Available data ::
▶
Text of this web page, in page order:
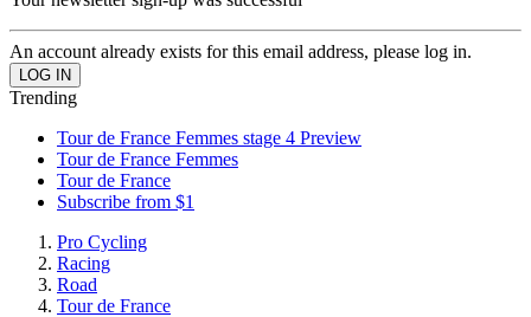
An account already exists for this email address, please log in.
Trending
Tour de France Femmes stage 4 Preview
Tour de France Femmes
Tour de France
Subscribe from $1
Pro Cycling
Racing
Road
Tour de France
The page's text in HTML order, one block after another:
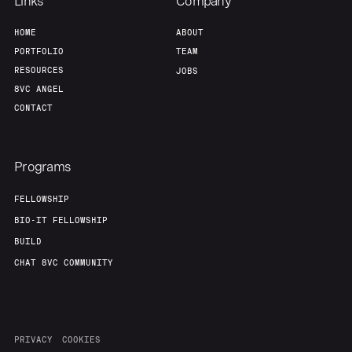
HOME
PORTFOLIO
RESOURCES
8VC ANGEL
CONTACT
ABOUT
TEAM
JOBS
Programs
FELLOWSHIP
BIO-IT FELLOWSHIP
BUILD
CHAT 8VC COMMUNITY
PRIVACY COOKIES
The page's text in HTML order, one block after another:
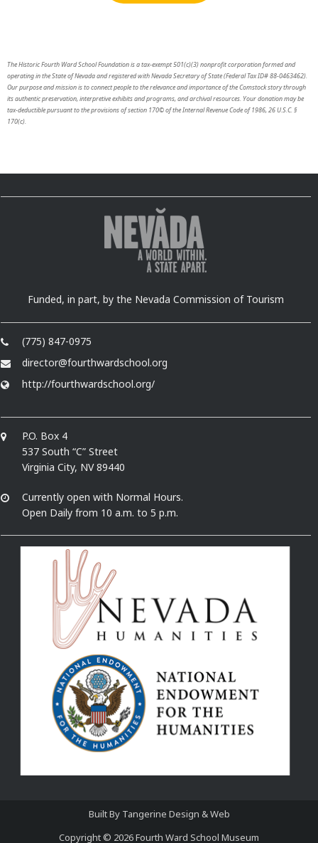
◀
Problem requirements :: Leaving every picture aside, repeat the listing exactly.

Exercise solution ::
Text of this web page, in page order:
An account already exists for this email address, please log in.
Trending
Tour de France Femmes stage 4 Preview
Tour de France Femmes
Tour de France
Subscribe from $1
Pro Cycling
Racing
Road
Tour de France
The page's text in HTML order, one block after another:
HOME
PORTFOLIO
RESOURCES
8VC ANGEL
CONTACT
ABOUT
TEAM
JOBS
Programs
FELLOWSHIP
BIO-IT FELLOWSHIP
BUILD
CHAT 8VC COMMUNITY
PRIVACY COOKIES
The page's text in HTML order, one block after another:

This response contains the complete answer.